━━ Data for this task
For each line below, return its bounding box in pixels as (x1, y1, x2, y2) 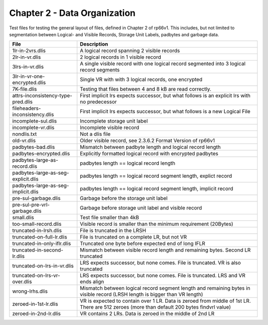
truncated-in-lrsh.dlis (12, 227, 62, 234)
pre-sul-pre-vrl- (12, 201, 50, 208)
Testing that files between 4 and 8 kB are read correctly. (79, 86, 211, 93)
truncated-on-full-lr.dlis (12, 234, 67, 241)
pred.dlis (12, 98, 33, 105)
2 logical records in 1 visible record (79, 54, 161, 61)
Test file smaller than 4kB (79, 214, 139, 221)
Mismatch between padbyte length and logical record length (79, 144, 221, 151)
━━━━
• Description of the task
The line with "pred.dlis (12, 98, 33, 105)" and all lines after it through the end of the data above: write these out exactly and add nothing.

• Final answer
pred.dlis (12, 98, 33, 105)
2 logical records in 1 visible record (79, 54, 161, 61)
Test file smaller than 4kB (79, 214, 139, 221)
Mismatch between padbyte length and logical record length (79, 144, 221, 151)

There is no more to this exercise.